Anyway I'm rambling a bit now, feel free to ask me whatever, although I'm not an expert on the matter.

andrewthad commented 4 years ago

This is very much a non sequitur, but I started thinking about this again yesterday and started wondering about how the covariant-type-constructors-only world implied by a rule like

Ψ A1 ≤ B1    Ψ A2 ≤ B2
-------------------------------  TYCONAPP
    Ψ A1 A2 ≤ B1 B2

would interact with mutable references. Normally, in systems with subtyping, mutable references have to treat their parameters invariant.
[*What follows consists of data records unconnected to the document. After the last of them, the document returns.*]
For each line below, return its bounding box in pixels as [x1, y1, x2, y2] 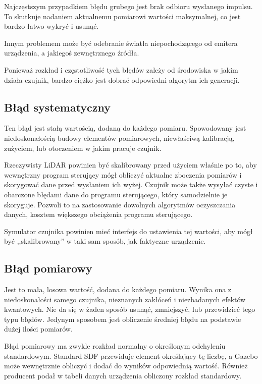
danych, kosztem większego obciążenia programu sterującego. [4, 209, 193, 220]
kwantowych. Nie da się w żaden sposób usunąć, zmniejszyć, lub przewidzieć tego [4, 304, 255, 314]
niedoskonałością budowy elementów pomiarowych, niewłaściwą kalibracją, [4, 132, 235, 143]
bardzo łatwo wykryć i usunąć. [4, 21, 99, 31]
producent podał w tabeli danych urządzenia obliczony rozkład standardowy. [4, 370, 242, 380]
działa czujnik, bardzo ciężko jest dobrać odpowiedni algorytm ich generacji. [4, 74, 240, 85]
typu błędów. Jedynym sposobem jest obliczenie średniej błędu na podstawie [4, 313, 241, 324]
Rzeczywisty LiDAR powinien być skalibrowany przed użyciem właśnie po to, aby [4, 159, 257, 170]
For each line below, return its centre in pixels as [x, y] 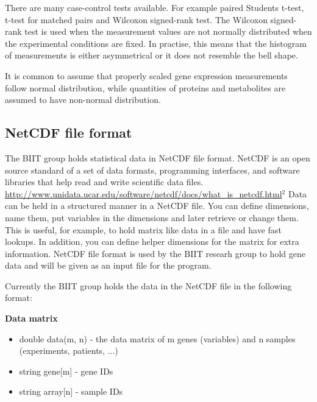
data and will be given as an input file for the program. [108, 265]
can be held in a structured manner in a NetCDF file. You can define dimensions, [157, 206]
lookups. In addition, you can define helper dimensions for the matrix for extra [152, 242]
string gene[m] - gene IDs [66, 371]
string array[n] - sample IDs [71, 391]
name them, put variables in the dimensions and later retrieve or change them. [152, 217]
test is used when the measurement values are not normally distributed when [168, 31]
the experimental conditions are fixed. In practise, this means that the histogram [156, 43]
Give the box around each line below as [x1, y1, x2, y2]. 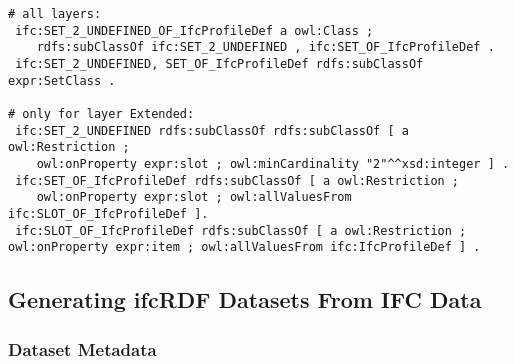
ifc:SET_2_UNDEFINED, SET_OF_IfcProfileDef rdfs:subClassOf [15, 56, 424, 71]
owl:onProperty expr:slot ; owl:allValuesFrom [36, 190, 352, 205]
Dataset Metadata [8, 336, 157, 361]
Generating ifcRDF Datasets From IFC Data [8, 284, 482, 315]
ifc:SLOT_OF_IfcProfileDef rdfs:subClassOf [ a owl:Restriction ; [15, 223, 467, 238]
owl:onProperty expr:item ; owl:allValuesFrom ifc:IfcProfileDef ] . [8, 240, 481, 255]
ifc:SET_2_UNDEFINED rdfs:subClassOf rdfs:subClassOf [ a [15, 123, 409, 138]
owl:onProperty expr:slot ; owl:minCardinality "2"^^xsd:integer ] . [36, 156, 510, 171]

For example, with some kind of refinement typing, if you had:

type Ref : * -> *
newRef : a -> IO (Ref a) // Monadic interface to effectful computations like in Haskell
myRef : Ref {i : Int | i < 5}

You cannot use myRef as a reference of type Ref {i : Int | i < 4} or of type Ref {i : Int | i < 6} because it leads to unsoundness. However, in Sound and Complete + TYCONAPP (defined above), it seems like Ref could treat its argument covariantly, and everything would be sound. You end up with these subtyping relationships:

∀a. Ref a ≤ Ref Int
∀a. Ref a ≤ Ref Char

Which seems like it would imply unsoundness since the same reference could be used as both an integral and character reference (begetting unsafeCoerce), but we may be saved the fact that ∀a. Ref a is not actually inhabited. In the GHC lore, there's an old trick where unsafeCoerce can be implemented using undefined and unsafePerformIO. (In a strict language, I don't think this trick would even work.) I think this is related.
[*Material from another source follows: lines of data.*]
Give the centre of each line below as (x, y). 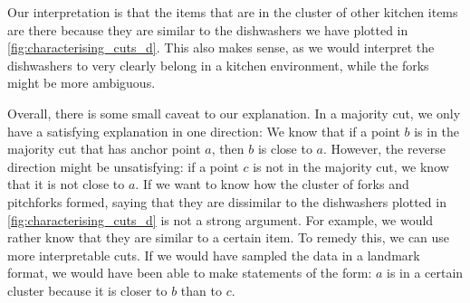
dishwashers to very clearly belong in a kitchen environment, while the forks (218, 65)
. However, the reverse (384, 149)
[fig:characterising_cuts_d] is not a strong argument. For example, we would (221, 219)
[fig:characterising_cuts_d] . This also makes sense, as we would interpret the (221, 47)
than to (201, 290)
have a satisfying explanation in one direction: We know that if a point (204, 131)
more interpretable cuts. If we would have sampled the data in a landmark (214, 255)
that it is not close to (66, 184)
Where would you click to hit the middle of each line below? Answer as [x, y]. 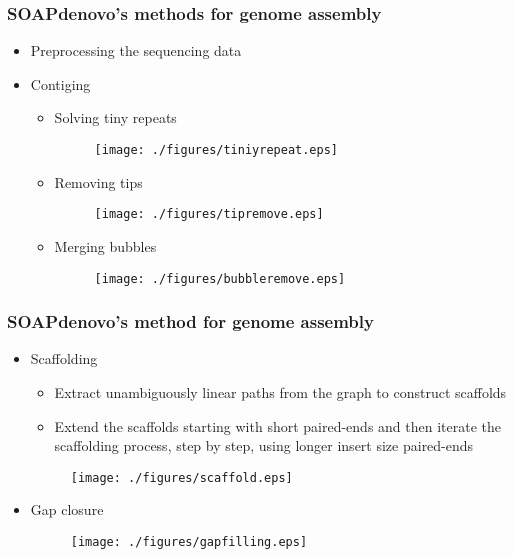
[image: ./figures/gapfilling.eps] [189, 542]
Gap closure [67, 509]
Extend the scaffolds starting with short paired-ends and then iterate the [278, 425]
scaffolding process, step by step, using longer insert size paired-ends [264, 445]
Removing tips [98, 181]
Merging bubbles [105, 245]
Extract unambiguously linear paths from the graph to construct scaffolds [280, 391]
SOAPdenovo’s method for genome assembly [190, 321]
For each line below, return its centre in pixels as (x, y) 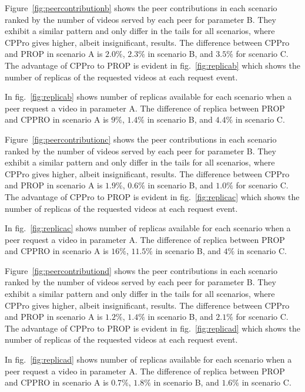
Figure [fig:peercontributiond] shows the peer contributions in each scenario (141, 270)
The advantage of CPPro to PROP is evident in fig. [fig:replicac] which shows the (152, 196)
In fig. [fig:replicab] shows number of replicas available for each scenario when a (148, 97)
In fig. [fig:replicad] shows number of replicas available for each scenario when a (148, 359)
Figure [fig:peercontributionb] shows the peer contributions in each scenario (141, 8)
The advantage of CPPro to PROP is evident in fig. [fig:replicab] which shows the (152, 65)
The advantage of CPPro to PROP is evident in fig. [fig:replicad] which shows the (152, 328)
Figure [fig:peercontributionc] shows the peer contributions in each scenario (141, 139)
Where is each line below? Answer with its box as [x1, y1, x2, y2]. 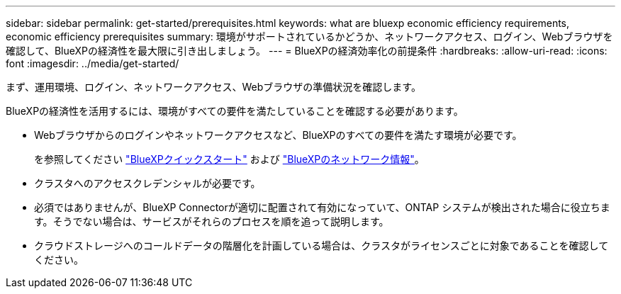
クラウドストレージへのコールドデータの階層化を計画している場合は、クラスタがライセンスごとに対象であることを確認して [34, 239, 609, 251]
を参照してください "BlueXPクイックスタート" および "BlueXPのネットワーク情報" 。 [34, 153, 425, 165]
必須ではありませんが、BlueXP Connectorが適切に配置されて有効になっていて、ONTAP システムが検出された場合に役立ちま [34, 201, 610, 213]
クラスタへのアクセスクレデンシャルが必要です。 [34, 177, 261, 189]
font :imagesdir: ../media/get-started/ [6, 57, 179, 69]
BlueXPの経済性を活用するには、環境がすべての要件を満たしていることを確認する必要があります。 [6, 105, 464, 117]
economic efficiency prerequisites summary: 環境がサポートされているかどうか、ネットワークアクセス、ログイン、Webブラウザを [6, 30, 613, 43]
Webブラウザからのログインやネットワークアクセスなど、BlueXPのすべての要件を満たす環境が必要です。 [34, 129, 522, 141]
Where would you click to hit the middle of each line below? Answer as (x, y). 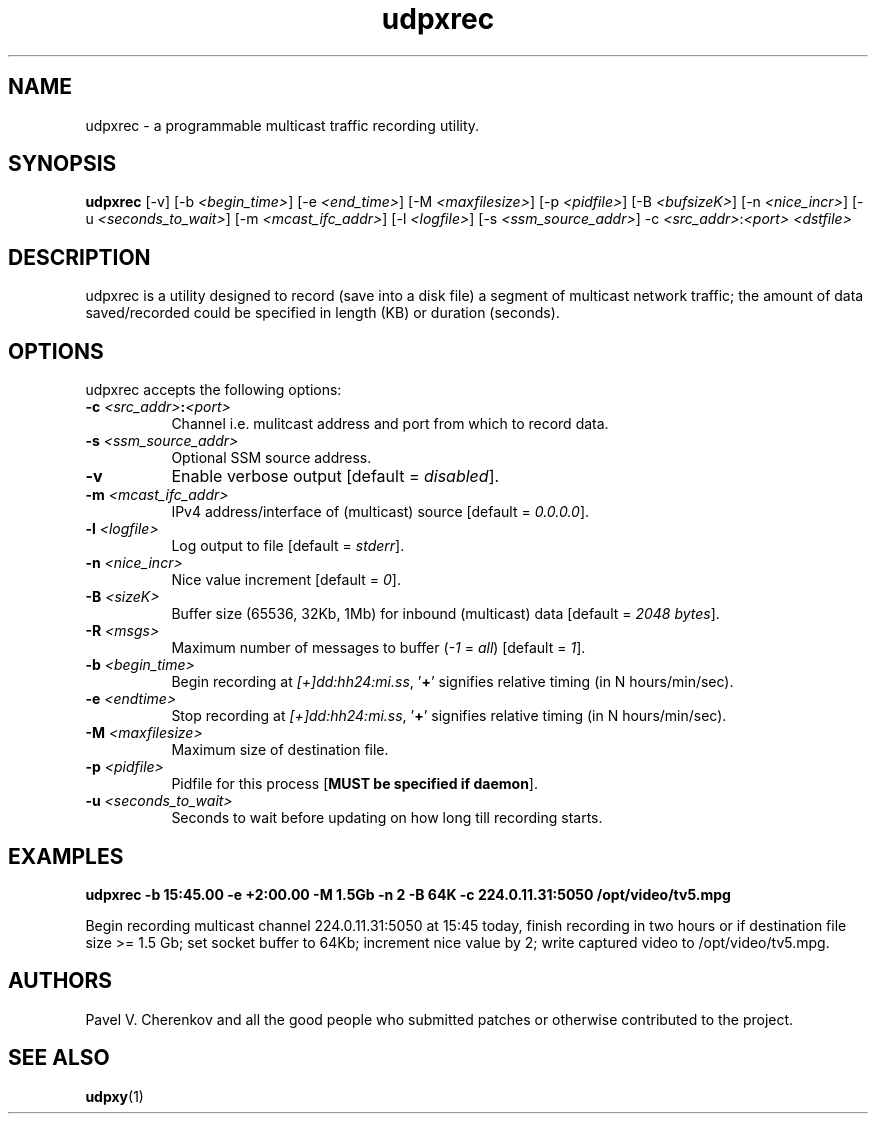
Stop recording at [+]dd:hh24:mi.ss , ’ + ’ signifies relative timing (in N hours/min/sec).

Anyway, the question here is "is it sound to treat the type argument of Ref covariantly?" I think it is, but I'm curious to know if unsoundness arises from doing this.

andrewthad commented 3 years ago

I'm writing this down mostly for my own sake so that I don't forget it. From an earlier comment:

One way to simplify the algorithm of "Sound and Complete..." (implementation-wise) is to have meta-variables carry around a list of type variables that are in scope. Then you are only allowed to unify a meta-variable with a type (skolem) variable if that variable appears in the list of the meta-variable. Now you don't need to use the context anymore to correctly scope the meta and type variables. Though I'm not sure if this causes other issues.

This is clever, although it doesn't totally work, and only after trying something similar do I now fully appreciate it. The situations where it works are things like:

Γ, ^α, ^β,x : ^α   |-   e ⇐ ^β   -|  ∆,x : ^α,Θ
-------------------------------------------------------   →I⇒
        Γ   |-   λx.e ⇒ ^α → ^β   -|    ∆

The paper doesn't really list any restrictions on the relationship between the input context Γ and tho output context ∆. But what is the relationship? The big this is that unsolved existentials may have been solved. But what about it's general shape? Should that be the same or not. The only shape changes could come from articulation (^αApp), which introduces more variables. Articulation causes this scheme to be incompatible with an implementation in which metavariables carry around a list of what they could be solved to. More metavars might get added to that context by articulation, and they would be missing from the lists of everything that would've been to their right in the ordered context.

One way to remedy this is to make functions not first class. If you cannot instantiate a metavariable with a function, then there is no ^αApp rule. Similarly, InstRArr and InstLArr would go away, and I think those are the only rules that cause contexts to be manipulated in the middle rather than at the tail.